Emphasizing the wide-reaching influence leaders have over their
institutions, Ralph Waldo Emerson once wrote: "an institution is the
lengthened shadow of a single man." This is a plausible argument. However,
influence also moves in the opposite direction, from bottom to top, doesn’t it?
Or to put it differently, who exerts more influence over whom: the man or the
institution? In politics, for example, can a single man, in or out of office, change
or restructure a deep-rooted regime that is heavily guarded by vested interests
and an abundance of guns, resources and microphones? Or does the system inevitably
prevail, forcing the men on top to conform to its ways and doctrine?
Arabs narrate their history in terms of men, not ideas. In their tales, anecdotes
and myths, they tend to focus on people, searching for heroes—men of courage, nobility
and charisma—or, if necessary, inventing and then glorifying them. But the
complex, modern systems of rule are so powerful and overwhelming that in the
corridors and vestibules of the state machinery, Arab officials melt into the
structure of the state, losing their idiosyncrasies and taking special pride in
becoming the system's most ardent guardians. They become toxified; they and the
state become one and the same. Take Bashar-Al-Assad. A few months after the
Western-educated oculist succeeded his father in 2000, the Washington Report
on Middle East Affairs called him a "modern-day Ataturk" who was implementing
a "cultural revolution" in Syria, and the New York Times
depicted him as a "shy young doctor." A decade in power, and the
'shy' Al-Assad turned into a bellicose, brutish dictator of a rare kind.

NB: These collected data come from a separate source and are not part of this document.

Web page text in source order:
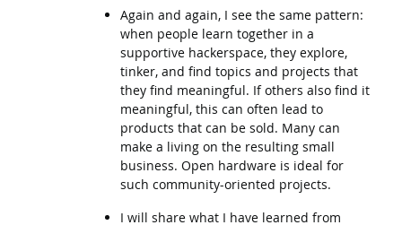
Again and again, I see the same pattern:
when people learn together in a
supportive hackerspace, they explore,
tinker, and find topics and projects that
they find meaningful. If others also find it
meaningful, this can often lead to
products that can be sold. Many can
make a living on the resulting small
business. Open hardware is ideal for
such community-oriented projects.
I will share what I have learned from
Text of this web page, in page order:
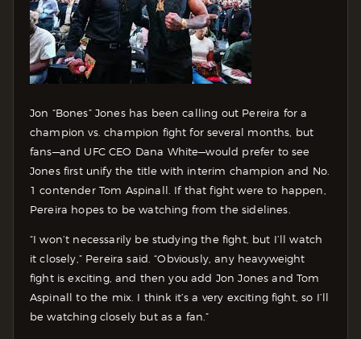
Jon “Bones” Jones has been calling out Pereira for a
champion vs. champion fight for several months, but
fans—and UFC CEO Dana White—would prefer to see
Jones first unify the title with interim champion and No.
1 contender Tom Aspinall. If that fight were to happen,
Pereira hopes to be watching from the sidelines.
“I won’t necessarily be studying the fight, but I’ll watch
it closely,” Pereira said. “Obviously, any heavyweight
fight is exciting, and then you add Jon Jones and Tom
Aspinall to the mix. I think it’s a very exciting fight, so I’ll
be watching closely but as a fan.”
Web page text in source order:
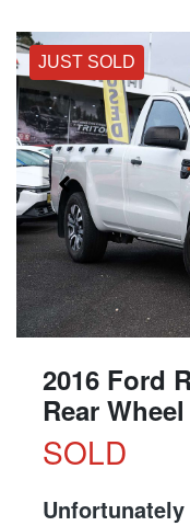
JUST SOLD
2016 Ford
Rear
SOLD
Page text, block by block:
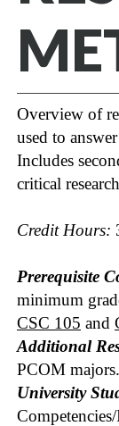
Overview of
used to
Includes
critical
Credit Hours:
Prerequisite
minimum
CSC 105 and
Additional
PCOM majors.
University

Indeed, in the land of Arabs, it was the system that subdued the man—all
men, friends and foes alike. There has been no towering figure like Gorbachev or
Mandela in the modern history of the Arab world. Even the petty reformers,
insiders who at a certain moment in time believed in a limited, piecemeal
approach to reform, were soon sidelined or swallowed by the vortex of the state
machine. The Arab state has been like a revolving door; the faces at the apex
of power changed frequently, but the entrenched systems beneath did not.

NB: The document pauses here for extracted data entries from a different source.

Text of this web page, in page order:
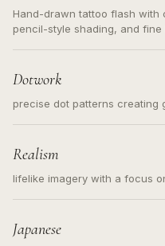
Hand-drawn tattoo flash with
pencil-style shading, and
Dotwork
precise dot patterns creating
Realism
lifelike imagery with a focus
Japanese
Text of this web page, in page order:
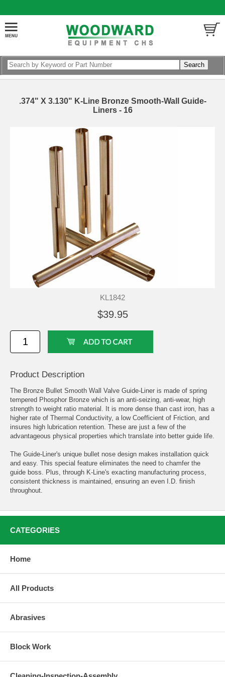
.374" X 3.130" K-Line Bronze Smooth-Wall Guide-
Liners - 16
KL1842
$39.95
Product Description
The Bronze Bullet Smooth Wall Valve Guide-Liner is made of spring
tempered Phosphor Bronze which is an anti-seizing, anti-wear, high
strength to weight ratio material. It is more dense than cast iron, has a
higher rate of Thermal Conductivity, a low Coefficient of Friction, and
insures high lubrication retention. These are just a few of the
advantageous physical properties which translate into better guide life.
The Guide-Liner's unique bullet nose design makes installation quick
and easy. This special feature eliminates the need to chamfer the
guide boss. Plus, through K-Line's exacting manufacturing process,
consistent thickness is maintained, ensuring an even I.D. finish
throughout.
CATEGORIES
Home
All Products
Abrasives
Block Work
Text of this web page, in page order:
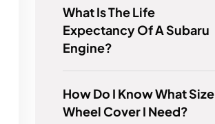
What Is The Life
Expectancy Of A Subaru
Engine?
How Do I Know What Size
Wheel Cover I Need?
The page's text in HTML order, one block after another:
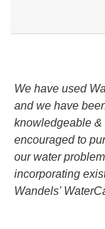
We have used
and we have
knowledgeable &
encouraged to
our water
incorporating
Wandels'
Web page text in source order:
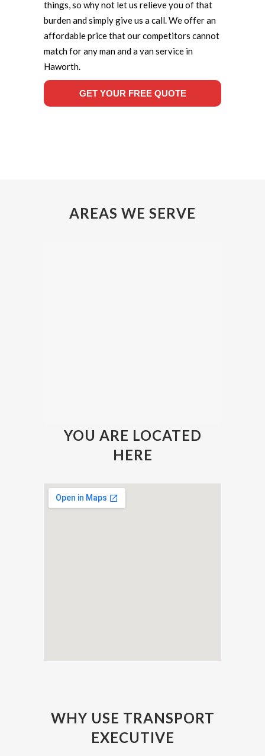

Despite its drastic failures in economy and development, this Draconian state
has stayed intact over the years, exhibiting its willingness and capability to
travel any distance and to incur any cost in order to uphold its prerogatives
and keep democracy at bay.
It’s understandable. For one thing, power in authoritarian states is both
seductive and addictive. Writing about the effects of power, a former Egyptian
politician, Boutros Boutros-Ghali, said: "To me, it [authority] became
like drugs…It has a special taste; it resembles alcoholic drinks, with a 50
percent alcohol that scorches the throat." For another, the Arab state has
put down the roots of a potent, gigantic patronage network that is sustained by
an army of clients, beneficiaries, agents, intermediaries and dependants. These
have been the soldiers of the system. With the top-down movement of resources,
and the bottom-up submission of loyalty, the system endured against all odds.
The extraordinary resilience of the Arab state has propelled scholars of
democratic transformation to examine the region's "exceptional"
character: its immunity to democratic governance, its long-lasting marriage to
authoritarianism and banditry. There certainly came glimmering moments for
reform, brought about by the interplay of powerful internal and external pressures.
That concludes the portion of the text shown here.